Jay Walcott
BME PhD Proposal Presentation

Date: 2024-08-16
Time: 12:00 PM - 2:00 PM
Location / Meeting Link: Emory HSRB2 N600; https://emory.zoom.us/j/95661899826

Committee Members:
Michael Davis, PhD (Advisor); Johnna Temenoff, PhD; Chunhui Xu, PhD; Holly Bauser-Heaton, MD/PhD; John Calvert, PhD


Title: Engineering Cardiac Tissues Via Co-Differentiation of Induced Pluripotent Stem Cells

Abstract:
Cardiovascular disease (CVD) is the leading cause of global mortality, killing more than twenty million people annually. Half the U.S. population has a form of CVD, creating a need to advance applications that promote its prevention and reduction. Engineered cardiac tissues can advance disease modeling, improve drug screening, and develop replacement tissues. However, current engineered tissues do not accurately represent the native heart, often exhibiting immature phenotypes. Although induced pluripotent stem cells (iPSCs) can be differentiated into multiple types of cells, allowing for the creation of complex cellular environments, iPSC differentiation protocols are typically designed for singular differentiation and monolayer culture. This approach does not accurately reflect the native development of the heart and ignores critical interactions between different cardiac cells during differentiation, resulting in underdeveloped fabricated tissues.
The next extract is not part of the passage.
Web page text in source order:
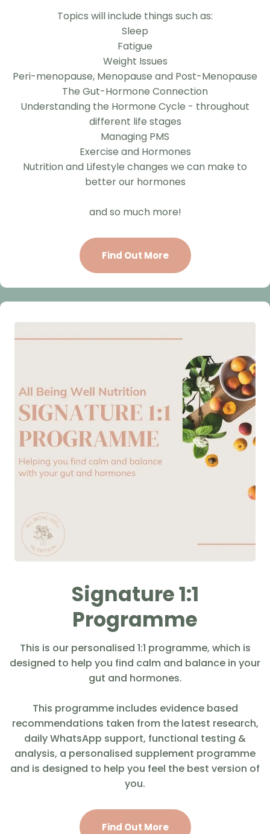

A robust method for generating 3D multicellular tissues is needed. The objective of this project is to develop a complete bioprinting method capable of producing functional, multicellular cardiac tissues. Aim 1 will establish a robust co-differentiation protocol for stem cells into cardiomyocytes, endothelial cells, and cardiac fibroblasts. Aim 2 will establish a specialized differentiation bioink to support cardiomyocytes, endothelial cells, and cardiac fibroblasts. Aim 3 will assess the long-term viability and functionality of co-differentiated, bioprinted cardiac tissues. This project will determine whether bioprinted cardiac tissues, composed of co-differentiated iPSC-cardiac cells within a custom-tailored bioink, will exhibit long-term viability, structural integrity, and functional properties comparable to native cardiac tissue.